### [Material provided]
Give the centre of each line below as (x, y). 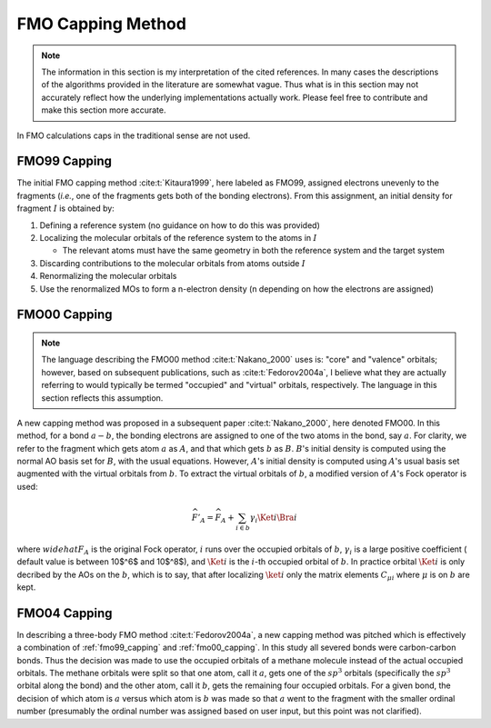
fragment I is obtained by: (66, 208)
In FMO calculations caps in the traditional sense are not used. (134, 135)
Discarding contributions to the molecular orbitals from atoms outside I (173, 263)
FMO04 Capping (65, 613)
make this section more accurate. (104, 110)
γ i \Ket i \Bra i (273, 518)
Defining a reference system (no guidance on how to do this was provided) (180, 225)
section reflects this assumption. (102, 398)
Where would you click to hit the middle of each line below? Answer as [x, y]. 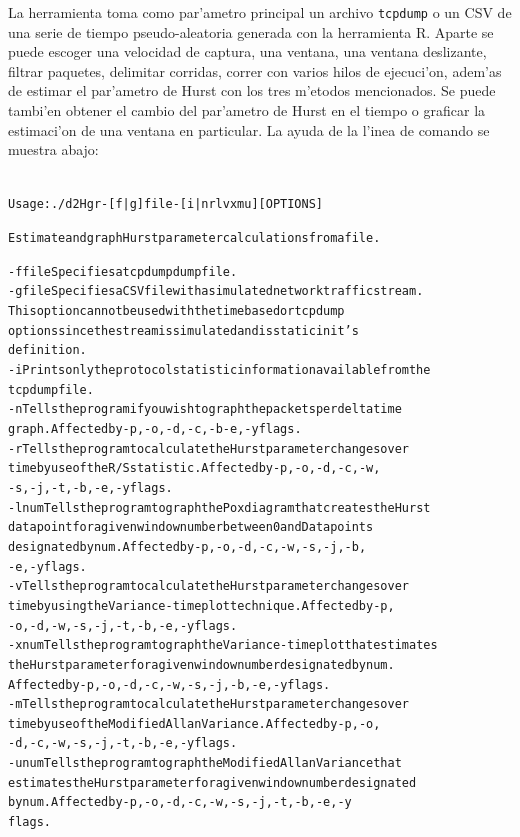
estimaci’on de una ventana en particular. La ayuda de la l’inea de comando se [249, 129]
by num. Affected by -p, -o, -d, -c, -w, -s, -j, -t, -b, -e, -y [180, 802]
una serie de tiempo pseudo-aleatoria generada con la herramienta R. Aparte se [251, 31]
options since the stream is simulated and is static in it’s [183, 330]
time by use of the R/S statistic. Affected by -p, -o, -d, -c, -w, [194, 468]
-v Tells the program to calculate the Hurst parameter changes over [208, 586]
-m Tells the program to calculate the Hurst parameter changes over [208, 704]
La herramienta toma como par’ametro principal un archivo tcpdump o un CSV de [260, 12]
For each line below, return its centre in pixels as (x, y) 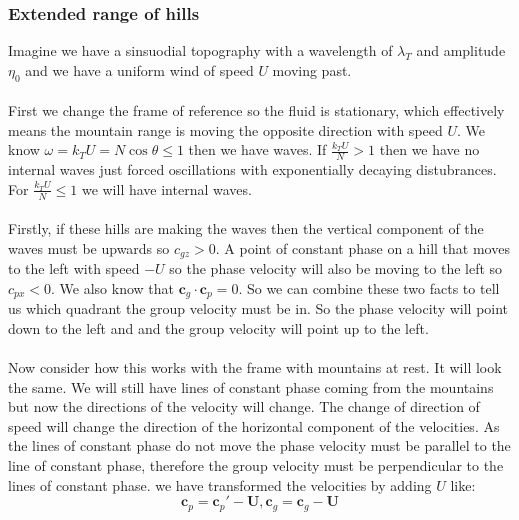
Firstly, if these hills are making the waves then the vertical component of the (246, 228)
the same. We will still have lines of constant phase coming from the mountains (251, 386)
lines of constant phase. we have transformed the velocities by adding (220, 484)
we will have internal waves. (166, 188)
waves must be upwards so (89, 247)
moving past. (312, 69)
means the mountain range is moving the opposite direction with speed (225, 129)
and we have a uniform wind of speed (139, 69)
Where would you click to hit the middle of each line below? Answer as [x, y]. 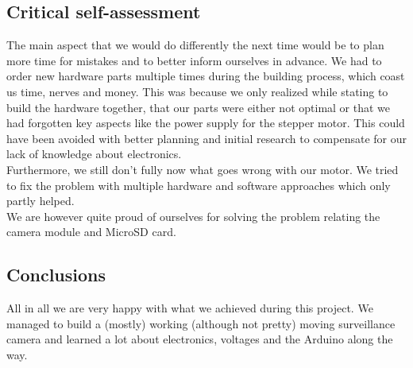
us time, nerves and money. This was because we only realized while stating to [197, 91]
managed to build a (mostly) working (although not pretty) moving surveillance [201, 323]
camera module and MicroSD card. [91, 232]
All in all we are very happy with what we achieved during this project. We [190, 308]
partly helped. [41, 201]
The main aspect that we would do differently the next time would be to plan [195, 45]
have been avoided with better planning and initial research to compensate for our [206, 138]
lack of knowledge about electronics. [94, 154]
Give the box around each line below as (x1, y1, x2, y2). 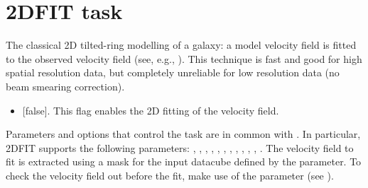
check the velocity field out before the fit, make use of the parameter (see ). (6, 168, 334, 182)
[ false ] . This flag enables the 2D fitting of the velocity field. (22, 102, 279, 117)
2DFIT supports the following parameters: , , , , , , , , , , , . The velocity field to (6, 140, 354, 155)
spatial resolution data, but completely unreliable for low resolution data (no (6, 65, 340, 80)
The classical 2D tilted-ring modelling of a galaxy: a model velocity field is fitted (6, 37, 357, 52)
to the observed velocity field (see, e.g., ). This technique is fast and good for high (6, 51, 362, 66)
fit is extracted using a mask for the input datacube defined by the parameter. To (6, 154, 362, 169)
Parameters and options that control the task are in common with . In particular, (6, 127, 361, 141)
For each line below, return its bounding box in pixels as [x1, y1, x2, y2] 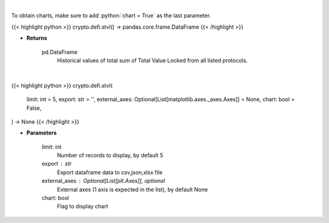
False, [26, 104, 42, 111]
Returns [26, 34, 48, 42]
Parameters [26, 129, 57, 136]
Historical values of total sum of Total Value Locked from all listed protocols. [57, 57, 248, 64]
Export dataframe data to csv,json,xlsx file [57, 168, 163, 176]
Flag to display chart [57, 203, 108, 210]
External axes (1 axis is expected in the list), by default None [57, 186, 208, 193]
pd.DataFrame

### [Problem description]
Going from the line holding "Parameters and options" to the last line of the data above, reproduce every line exactly, both included, with the pictures omitted.

### [Solved problem]
Parameters and options that control the task are in common with . In particular, (6, 127, 361, 141)
For each line below, return its bounding box in pixels as [x1, y1, x2, y2] 
False, [26, 104, 42, 111]
Returns [26, 34, 48, 42]
Parameters [26, 129, 57, 136]
Historical values of total sum of Total Value Locked from all listed protocols. [57, 57, 248, 64]
Export dataframe data to csv,json,xlsx file [57, 168, 163, 176]
Flag to display chart [57, 203, 108, 210]
External axes (1 axis is expected in the list), by default None [57, 186, 208, 193]
pd.DataFrame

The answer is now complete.